All lectures will be broadcast live on the UNL Web site, www.unl.edu, UNL radio station KRNU (90.3 FM) and Channel 21 on Time Warner Cable television in Lincoln.

Halberstam won the 1964 Pulitzer Prize for his reporting on the Vietnam War for The New York Times. Author of 19 books and a prolific writer of magazine articles, Halberstam first came to national prominence in the early 1960s as part of a small group of American reporters who refused to accept the U.S. government's optimism about Vietnam and reported that the war was being lost. Halberstam's trilogy of books on power in America, The Best and the Brightest, The Powers That Be and The Reckoning, helped define the latter part of the 20th century and won Halberstam many awards and critical acclaim. His lecture is the ninth annual Governor's Lecture in the Humanities and is presented by the Nebraska Humanities Council, the Thompson Forum and University of Nebraska Central Administration.

Wieseltier has been a literary editor of the New Republic since 1983. After three years as a graduate student in Jewish history at Harvard University, Wieseltier became a member of the Society of Fellows at Harvard from 1979 to 1982. He also attended Columbia University and Oxford University. Wieseltier is the author of Nuclear War Nuclear Peace, Against Identity and Kaddish. The last book, concerning Wieseltier's father's death, was lauded by the New York Times Book Review as "an astonishing fusion of learning and psychic intensity; its poignancy and lucidity should be an authentic benefit to readers, Jewish and gentile." Wieseltier's lecture is the Kripke Lecture, a collaboration between the Thompson Forum and UNL's Norman and Bernice Harris Center for Judaic Studies.

Gutman won the Pulitzer Prize for A Witness to Genocide, a compilation of his reporting in Bosnia, and is author of Banana Diplomacy: The Making of American Policy in Nicaragua 1981-1987. In his coverage of the 1993 war in Bosnia, he provided the first documented reports of concentration camps. Gutman's assignments have included postings as Newsday's European bureau chief and as Reuters' Belgrade bureau chief and State Department correspondent. He has been a Washington-based national security reporter for Newsday and reported for Reuters from Bonn, Vienna, London and Washington.

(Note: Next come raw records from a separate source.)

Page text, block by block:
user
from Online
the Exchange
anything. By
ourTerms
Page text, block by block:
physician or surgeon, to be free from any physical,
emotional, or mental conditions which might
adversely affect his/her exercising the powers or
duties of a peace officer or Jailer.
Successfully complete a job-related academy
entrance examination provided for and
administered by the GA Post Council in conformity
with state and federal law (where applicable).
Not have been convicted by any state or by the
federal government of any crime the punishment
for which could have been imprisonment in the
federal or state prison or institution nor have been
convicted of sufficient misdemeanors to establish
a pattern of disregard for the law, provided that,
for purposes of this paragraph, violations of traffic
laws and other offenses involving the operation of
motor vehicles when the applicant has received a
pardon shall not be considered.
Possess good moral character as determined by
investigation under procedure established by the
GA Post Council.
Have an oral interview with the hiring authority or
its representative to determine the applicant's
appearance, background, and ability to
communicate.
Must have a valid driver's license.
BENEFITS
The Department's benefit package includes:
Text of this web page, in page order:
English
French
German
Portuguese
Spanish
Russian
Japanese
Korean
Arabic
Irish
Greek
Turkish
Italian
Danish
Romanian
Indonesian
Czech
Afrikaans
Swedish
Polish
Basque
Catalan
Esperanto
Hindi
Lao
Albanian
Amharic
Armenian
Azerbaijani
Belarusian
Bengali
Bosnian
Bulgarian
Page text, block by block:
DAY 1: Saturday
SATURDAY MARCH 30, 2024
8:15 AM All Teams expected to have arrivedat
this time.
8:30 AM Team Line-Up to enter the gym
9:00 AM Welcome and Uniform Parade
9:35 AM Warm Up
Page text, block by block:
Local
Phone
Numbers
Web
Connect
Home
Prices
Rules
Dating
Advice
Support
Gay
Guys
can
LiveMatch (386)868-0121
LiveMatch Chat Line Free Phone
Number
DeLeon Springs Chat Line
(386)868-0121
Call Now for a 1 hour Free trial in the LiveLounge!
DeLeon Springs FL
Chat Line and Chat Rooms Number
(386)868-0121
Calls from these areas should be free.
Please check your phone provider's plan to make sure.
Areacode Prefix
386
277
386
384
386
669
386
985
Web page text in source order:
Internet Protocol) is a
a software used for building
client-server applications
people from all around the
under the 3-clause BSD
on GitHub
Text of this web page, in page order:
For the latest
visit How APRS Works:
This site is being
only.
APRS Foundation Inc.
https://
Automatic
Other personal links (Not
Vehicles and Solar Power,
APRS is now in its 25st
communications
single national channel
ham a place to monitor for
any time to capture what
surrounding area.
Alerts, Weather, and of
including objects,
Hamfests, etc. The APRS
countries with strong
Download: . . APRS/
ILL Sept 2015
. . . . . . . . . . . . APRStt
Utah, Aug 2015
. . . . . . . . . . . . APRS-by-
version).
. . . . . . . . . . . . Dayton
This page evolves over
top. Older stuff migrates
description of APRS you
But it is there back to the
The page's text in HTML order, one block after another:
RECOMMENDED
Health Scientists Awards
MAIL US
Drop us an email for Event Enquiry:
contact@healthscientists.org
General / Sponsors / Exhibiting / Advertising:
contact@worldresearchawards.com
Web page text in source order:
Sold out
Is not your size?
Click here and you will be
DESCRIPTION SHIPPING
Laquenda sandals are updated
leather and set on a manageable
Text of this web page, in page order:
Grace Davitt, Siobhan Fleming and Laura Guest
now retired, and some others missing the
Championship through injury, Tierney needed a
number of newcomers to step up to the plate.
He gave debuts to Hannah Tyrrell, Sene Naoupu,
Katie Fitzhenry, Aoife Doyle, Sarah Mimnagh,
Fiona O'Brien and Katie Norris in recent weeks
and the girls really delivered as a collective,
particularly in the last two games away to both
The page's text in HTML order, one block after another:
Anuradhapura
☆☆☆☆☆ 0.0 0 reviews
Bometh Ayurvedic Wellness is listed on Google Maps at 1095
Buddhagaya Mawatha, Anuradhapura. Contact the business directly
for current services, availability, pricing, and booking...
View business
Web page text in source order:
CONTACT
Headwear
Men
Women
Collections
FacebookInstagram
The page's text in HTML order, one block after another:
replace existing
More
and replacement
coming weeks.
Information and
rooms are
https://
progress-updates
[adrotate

Power moved to the United States from her native Ireland in 1979 and attended Yale University and Harvard Law School. She was a journalist for U.S. News and World Report and the Economist, for whom she covered the war in Yugoslavia from 1993 to 1996. In 1996 she joined the International Crisis Group as a political analyst, helping launch the organization in Bosnia. Power is the author of A Problem From Hell: America and the Age of Genocide, winner of the 2003 Pulitzer Prize for general nonfiction.

The Lewis E. Harris Lecture on Public Policy and the Thompson Forum will present Ruggie's lecture. From 1997 to 2001, Ruggie was United Nations assistant secretary-general and chief adviser for strategic planning to United Nations Secretary-General Kofi Annan. He has published six books, including Winning the Peace: America and the World Order in the New Era and Constructing World Polity.

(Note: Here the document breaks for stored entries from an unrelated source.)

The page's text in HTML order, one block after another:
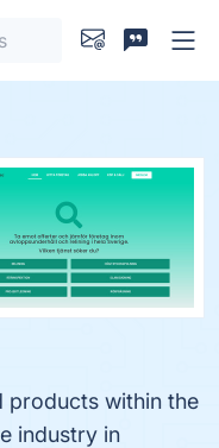
products within the
industry in
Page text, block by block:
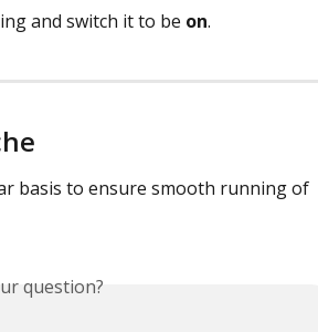
and switch it to be on.
basis to ensure smooth running of
question?
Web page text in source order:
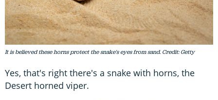
It is believed these horns protect the snake's eyes from sand. Credit: Getty
Yes, that's right there's a snake with horns, the
Desert horned viper.
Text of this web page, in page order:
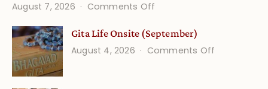
August 7, 2026
Comments Off
Stories
and
Gita Life Onsite (September)
August 4, 2026
Comments Off
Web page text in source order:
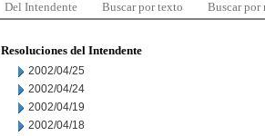
Del Intendente Buscar por texto Buscar por
Resoluciones del Intendente
2002/04/25
2002/04/24
2002/04/19
2002/04/18
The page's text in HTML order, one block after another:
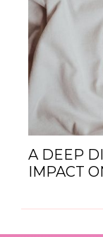
A DEEP
IMPACT
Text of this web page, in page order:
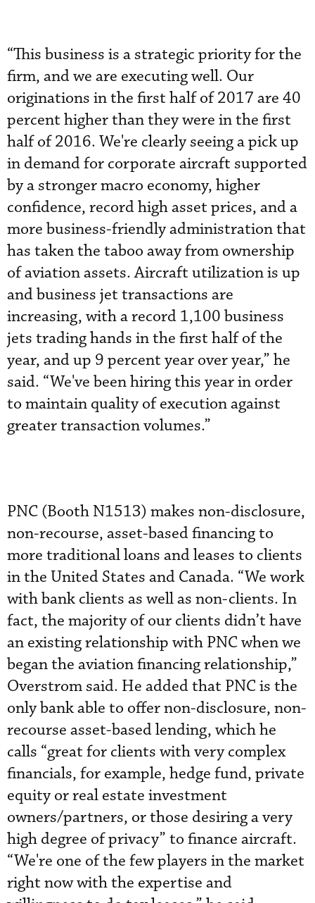
“This business is a strategic priority for the
firm, and we are executing well. Our
originations in the first half of 2017 are 40
percent higher than they were in the first
half of 2016. We're clearly seeing a pick up
in demand for corporate aircraft supported
by a stronger macro economy, higher
confidence, record high asset prices, and a
more business-friendly administration that
has taken the taboo away from ownership
of aviation assets. Aircraft utilization is up
and business jet transactions are
increasing, with a record 1,100 business
jets trading hands in the first half of the
year, and up 9 percent year over year,” he
said. “We've been hiring this year in order
to maintain quality of execution against
greater transaction volumes.”
PNC (Booth N1513) makes non-disclosure,
non-recourse, asset-based financing to
more traditional loans and leases to clients
in the United States and Canada. “We work
with bank clients as well as non-clients. In
fact, the majority of our clients didn’t have
an existing relationship with PNC when we
began the aviation financing relationship,”
Overstrom said. He added that PNC is the
only bank able to offer non-disclosure, non-
recourse asset-based lending, which he
calls “great for clients with very complex
financials, for example, hedge fund, private
equity or real estate investment
owners/partners, or those desiring a very
high degree of privacy” to finance aircraft.
“We're one of the few players in the market
right now with the expertise and
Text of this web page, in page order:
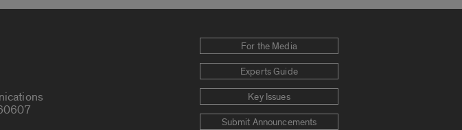
For the Media
Experts Guide
Key Issues
Submit Announcements
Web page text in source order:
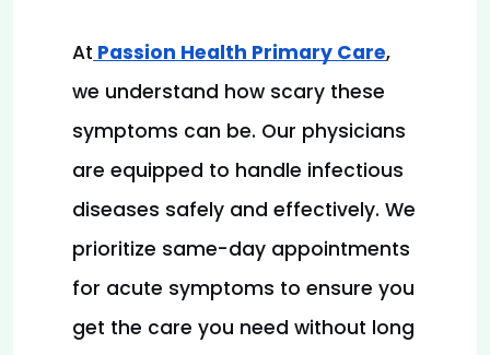
At Passion Health Primary Care,
we understand how scary these
symptoms can be. Our physicians
are equipped to handle infectious
diseases safely and effectively. We
prioritize same-day appointments
for acute symptoms to ensure you
get the care you need without long

In 1988, E.N. "Jack" Thompson, then head of the philanthropic Cooper Foundation, conceived of a public lecture series that would bring prominent individuals to UNL to speak on important international issues. The series, a cooperative project of the Cooper Foundation, the Lied Center and UNL, promotes better understanding of world events and issues to all Nebraskans. In 1990, the name of the series was changed in honor of Thompson (1913-2002), a 1933 graduate of the University of Nebraska who served as president of the Cooper Foundation from 1964 to 1990 and as its chairman from 1990 until his death.